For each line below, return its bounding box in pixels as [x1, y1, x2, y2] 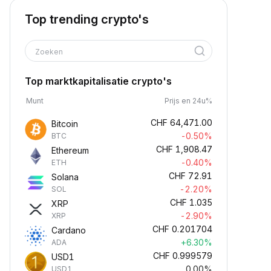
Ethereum [51, 145, 89, 155]
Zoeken [35, 47, 65, 56]
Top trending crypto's [25, 12, 149, 27]
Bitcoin [51, 119, 78, 129]
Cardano [51, 225, 86, 235]
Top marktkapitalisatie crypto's [25, 75, 172, 87]
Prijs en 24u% [165, 96, 212, 105]
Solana [51, 172, 79, 182]
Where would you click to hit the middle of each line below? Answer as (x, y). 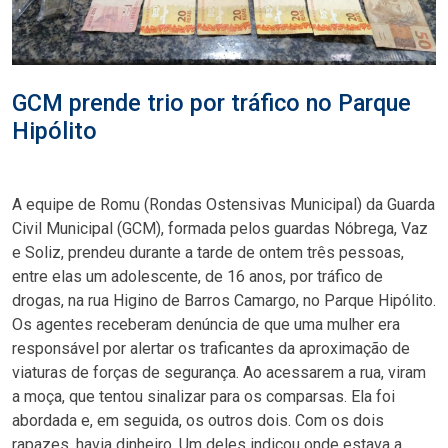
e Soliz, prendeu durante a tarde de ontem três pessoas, (208, 252)
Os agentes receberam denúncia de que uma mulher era (206, 324)
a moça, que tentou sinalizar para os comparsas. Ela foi (203, 396)
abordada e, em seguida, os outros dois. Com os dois (198, 420)
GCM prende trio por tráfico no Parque (211, 102)
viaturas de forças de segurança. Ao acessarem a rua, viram (219, 372)
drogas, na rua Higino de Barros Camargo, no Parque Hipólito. (224, 300)
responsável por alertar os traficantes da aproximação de (211, 348)
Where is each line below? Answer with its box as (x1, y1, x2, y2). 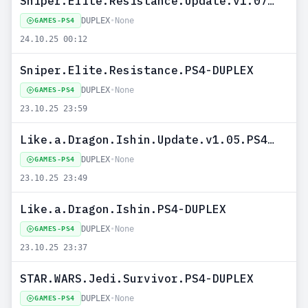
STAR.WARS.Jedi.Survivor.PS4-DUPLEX (20, 272, 254, 285)
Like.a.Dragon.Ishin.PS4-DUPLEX (20, 202, 226, 216)
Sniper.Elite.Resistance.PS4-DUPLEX (20, 63, 254, 77)
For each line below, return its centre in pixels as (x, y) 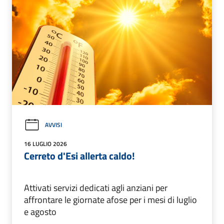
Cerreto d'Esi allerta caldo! (79, 155)
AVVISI (53, 125)
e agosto (40, 211)
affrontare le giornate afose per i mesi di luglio (110, 199)
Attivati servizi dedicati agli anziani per (96, 187)
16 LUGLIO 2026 (45, 143)
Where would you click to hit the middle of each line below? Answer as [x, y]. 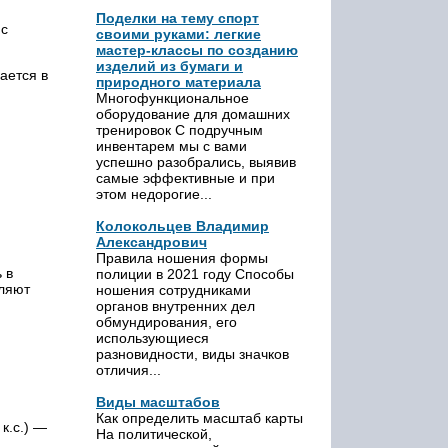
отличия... [128, 370]
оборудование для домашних [193, 114]
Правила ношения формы [182, 258]
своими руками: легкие [178, 34]
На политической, [154, 434]
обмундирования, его [166, 322]
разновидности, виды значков [192, 354]
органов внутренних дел [175, 306]
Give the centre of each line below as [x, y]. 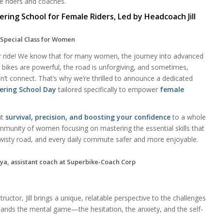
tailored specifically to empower [108, 89]
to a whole [188, 117]
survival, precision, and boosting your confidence [88, 117]
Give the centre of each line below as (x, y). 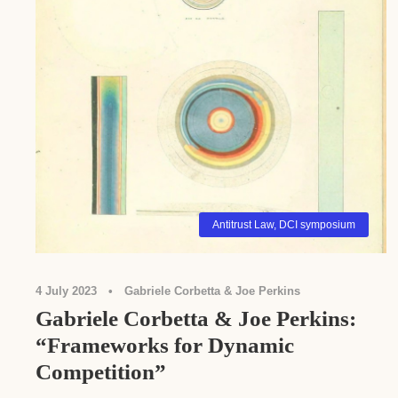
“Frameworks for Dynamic (165, 346)
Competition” (101, 372)
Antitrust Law (243, 225)
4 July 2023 (66, 291)
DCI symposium (317, 225)
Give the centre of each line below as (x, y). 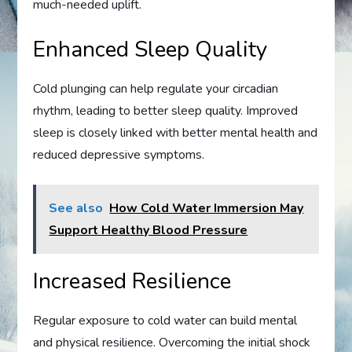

════════════════════

→ **TASK GOAL**:
Print every entry exactly as written, without the pictures.

→ **ANSWER BOX**:
For each line below, return its bounding box in pixels as [x1, y1, x2, y2] 
Ethereum [51, 145, 89, 155]
Zoeken [35, 47, 65, 56]
Top trending crypto's [25, 12, 149, 27]
Bitcoin [51, 119, 78, 129]
Cardano [51, 225, 86, 235]
Top marktkapitalisatie crypto's [25, 75, 172, 87]
Prijs en 24u% [165, 96, 212, 105]
Solana [51, 172, 79, 182]
Where would you click to hit the middle of each line below? Answer as (x, y). 
e Soliz, prendeu durante a tarde de ontem três pessoas, (208, 252)
Os agentes receberam denúncia de que uma mulher era (206, 324)
a moça, que tentou sinalizar para os comparsas. Ela foi (203, 396)
abordada e, em seguida, os outros dois. Com os dois (198, 420)
GCM prende trio por tráfico no Parque (211, 102)
viaturas de forças de segurança. Ao acessarem a rua, viram (219, 372)
drogas, na rua Higino de Barros Camargo, no Parque Hipólito. (224, 300)
responsável por alertar os traficantes da aproximação de (211, 348)
Where is each line below? Answer with its box as (x1, y1, x2, y2). 
STAR.WARS.Jedi.Survivor.PS4-DUPLEX (20, 272, 254, 285)
Like.a.Dragon.Ishin.PS4-DUPLEX (20, 202, 226, 216)
Sniper.Elite.Resistance.PS4-DUPLEX (20, 63, 254, 77)
For each line below, return its centre in pixels as (x, y) 
Cerreto d'Esi allerta caldo! (79, 155)
AVVISI (53, 125)
e agosto (40, 211)
affrontare le giornate afose per i mesi di luglio (110, 199)
Attivati servizi dedicati agli anziani per (96, 187)
16 LUGLIO 2026 (45, 143)
Where would you click to hit the middle of each line below? Answer as [x, y]. 
отличия... [128, 370]
оборудование для домашних [193, 114]
Правила ношения формы [182, 258]
своими руками: легкие [178, 34]
На политической, [154, 434]
обмундирования, его [166, 322]
разновидности, виды значков [192, 354]
органов внутренних дел [175, 306]
Give the centre of each line below as [x, y]. 
tailored specifically to empower [108, 89]
to a whole [188, 117]
survival, precision, and boosting your confidence [88, 117]
Give the centre of each line below as (x, y). 
“Frameworks for Dynamic (165, 346)
Competition” (101, 372)
Antitrust Law (243, 225)
4 July 2023 (66, 291)
DCI symposium (317, 225)
Give the centre of each line below as (x, y). 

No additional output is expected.